When a large selection of locations is needed you might benefit from
using the batch download function mt_batch_subset()
, which
provides a wrapper around the mt_subset()
function in order
to speed up large download batches. This function has a similar syntax
to mt_subset()
but requires a data frame defining site
names (site_name) and locations (lat / lon) (or a comma delimited file
with the same structure) to specify a list of download locations.
# create data frame with a site_name, lat and lon column
# holding the respective names of sites and their location
df <- data.frame("site_name" = paste("test",1:2), stringsAsFactors = FALSE)
df$lat <- 40
df$lon <- -110
# an example batch download data frame
head(df)
#> site_name lat lon
#> 1 test 1 40 -110
#> 2 test 2 40 -110
# test batch download
subsets <- mt_batch_subset(df = df,
product = "MOD13Q1",
band = "250m_16_days_NDVI",
km_lr = 1,
km_ab = 1,
start = "2004-01-01",
end = "2004-12-30",
internal = TRUE)
The below example processes the data downloaded above to look at differences in the seasonal changes in leaf area index (LAI, or the amount of leaves per unit ground area) for the Arcachon bay in south-west France. To do this we merge the land cover and LAI data on a pixel by pixel basis.

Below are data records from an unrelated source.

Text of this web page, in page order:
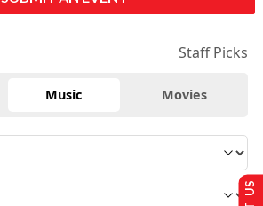
Staff Picks
Music Movies
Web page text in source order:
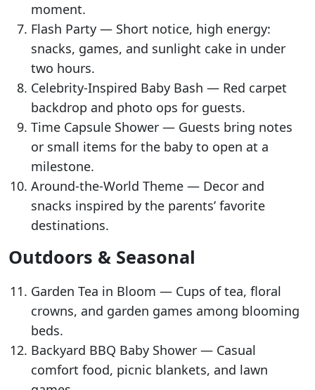
moment.
Flash Party — Short notice, high energy:
snacks, games, and sunlight cake in under
two hours.
Celebrity-Inspired Baby Bash — Red carpet
backdrop and photo ops for guests.
Time Capsule Shower — Guests bring notes
or small items for the baby to open at a
milestone.
Around-the-World Theme — Decor and
snacks inspired by the parents’ favorite
destinations.
Outdoors & Seasonal
Garden Tea in Bloom — Cups of tea, floral
crowns, and garden games among blooming
beds.
Backyard BBQ Baby Shower — Casual
comfort food, picnic blankets, and lawn

# merge land cover and lai data
arcachon <- arcachon_lc %>%
rename("lc" = "value") %>%
select("lc","pixel") %>%
right_join(arcachon_lai, by = "pixel")
Then, filter out all non valid values (> 100), only select evergreen and deciduous land cover classes (1 and 5, or, ENF and DBF respectivelly), convert them to more readable labels, and across these land cover classes take the median per acquisition date.

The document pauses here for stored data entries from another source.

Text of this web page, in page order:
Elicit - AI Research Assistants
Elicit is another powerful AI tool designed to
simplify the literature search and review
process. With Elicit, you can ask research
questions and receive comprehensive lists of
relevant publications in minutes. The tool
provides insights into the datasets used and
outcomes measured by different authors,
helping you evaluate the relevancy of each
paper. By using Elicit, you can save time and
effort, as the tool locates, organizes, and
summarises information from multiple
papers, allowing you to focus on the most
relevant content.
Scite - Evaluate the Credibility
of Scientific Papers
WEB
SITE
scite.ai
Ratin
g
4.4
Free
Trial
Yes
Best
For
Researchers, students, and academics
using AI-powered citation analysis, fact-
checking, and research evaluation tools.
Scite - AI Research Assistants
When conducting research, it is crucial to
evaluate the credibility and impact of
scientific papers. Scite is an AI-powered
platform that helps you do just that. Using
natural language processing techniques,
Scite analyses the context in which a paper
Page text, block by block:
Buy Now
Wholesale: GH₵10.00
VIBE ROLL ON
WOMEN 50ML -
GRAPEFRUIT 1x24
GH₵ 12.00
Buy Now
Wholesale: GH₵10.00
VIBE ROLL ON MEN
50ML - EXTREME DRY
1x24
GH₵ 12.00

# create a plot of the data - accounting for the multiplier (scale) component
arcachon <- arcachon %>%
filter(value <= 100,
lc %in% c("1","5")) %>% # retain everything but fill values
mutate(lc = ifelse(lc == 1, "ENF","DBF")) %>%
group_by(lc, calendar_date) %>% # group by lc and date
summarize(doy = as.numeric(format(as.Date(calendar_date)[1],"%j")),
lai_mean = median(value * as.double(scale)))

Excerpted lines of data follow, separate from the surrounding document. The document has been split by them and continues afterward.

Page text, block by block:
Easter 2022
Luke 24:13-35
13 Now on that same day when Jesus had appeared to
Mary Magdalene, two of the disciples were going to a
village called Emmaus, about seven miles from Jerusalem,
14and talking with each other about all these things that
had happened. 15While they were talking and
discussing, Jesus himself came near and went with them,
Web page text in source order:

#> `summarise()` has grouped output by 'lc'. You can override using the `.groups`
#> argument.
Finally, the plot will show you the seasonal time series of LAI for both land cover classes (ENF and DBF). Note the difference in timing and amplitude between both these forest types, where the evergreen (ENF) pixels show lower LAI values and a more gradual seasonal pattern compared to the deciduous trees.
# plot LAI by date and per land cover class
ggplot(arcachon, aes(x = doy, y = lai_mean)) +
geom_point() +
geom_smooth(span = 0.3, method = "loess") +
labs(x = "day of year (DOY)",
y = "leaf area index (LAI)") +
theme_minimal() +
facet_wrap(~ lc)
#> `geom_smooth()` using formula = 'y ~ x'
Corner coordinates of the pixel area extracted are provided, these can be used to calculate the coverage of the extracted area. Coordinates are provided in the original sinusoidal grid coordinates and first have to be transformed into latitude longitude (for convenience).
# convert the coordinates
lat_lon <- sin_to_ll(arcachon_lc$xllcorner, arcachon_lc$yllcorner)
# bind with the original dataframe
subset <- cbind(arcachon_lc, lat_lon)
head(subset)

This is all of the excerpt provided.